Oh yeah I just thought I would post some pictures of our property. It's almost 7 acres inside a highly urbanized area. So take a guess at how much that cost. But we will never make it and will be living with our parents the rest of our life.

By the way that property is paid in full we have no payments on it and cost more then most will make in 1-2 seasons. 

Bash all you want we don't care. and no I will not go out and waste my money on brand new trucks that I do not have a use for so you guys can say I am professional. Like another person said all I need is rope saw saddle and some rigging blocks and I can do 90% of what others do with the $100,000+ dollars truck.

Because as I said before I actually know how to climb.

So get bash me all you want I am already ten steps ahead of most and I have a good idea most of your trucks look worse then mine, because I have yet to so hardly any pics on here whenever people ask to see pics of your trucks and the way that a lot of you talk like you are high and mighty if you had nice trucks they would be posted everywhere. So you could show off how superior you are.
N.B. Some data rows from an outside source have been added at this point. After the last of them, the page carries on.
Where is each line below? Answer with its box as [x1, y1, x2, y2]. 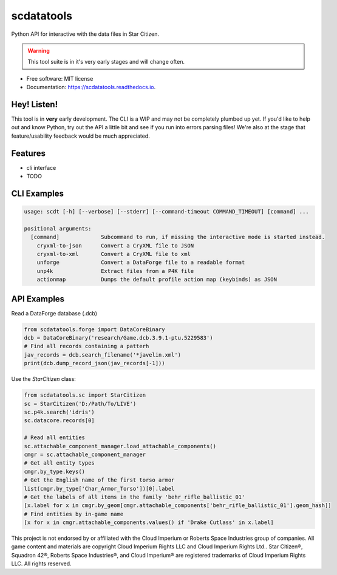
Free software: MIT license [26, 75, 94, 82]
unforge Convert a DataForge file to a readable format [36, 259, 245, 266]
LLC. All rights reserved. [11, 560, 72, 567]
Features [11, 148, 46, 158]
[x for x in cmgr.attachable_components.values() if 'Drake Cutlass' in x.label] [24, 519, 274, 526]
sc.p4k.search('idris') [24, 409, 95, 415]
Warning [27, 47, 50, 54]
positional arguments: [24, 225, 92, 232]
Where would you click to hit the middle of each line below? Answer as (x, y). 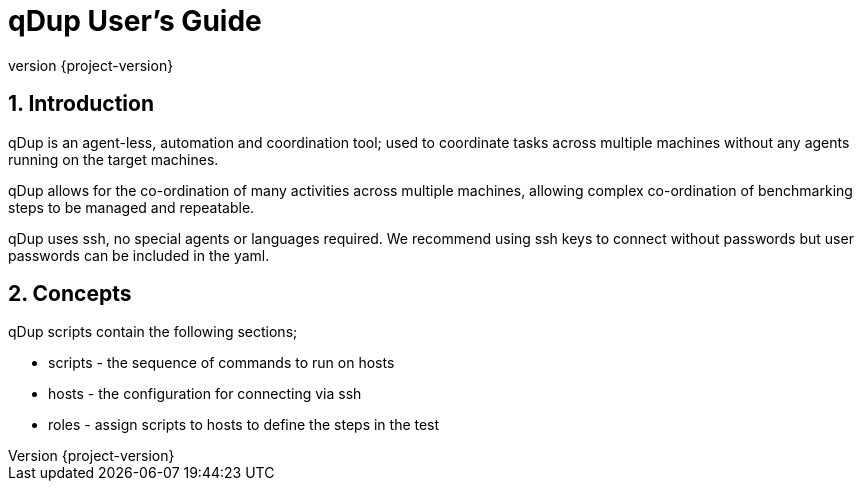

By the way I am just under 30 years old and have done more then a lot of people will do in there whole life. In many cases you can put 2-3 peoples lives together and I have done more.


Oh yeah almost forgot you are all welcome. It is because of people like me that you all can live in the sheltered little life you livein and believe that the only things that matter in life are you and your shiny new second mortgages(your trucks).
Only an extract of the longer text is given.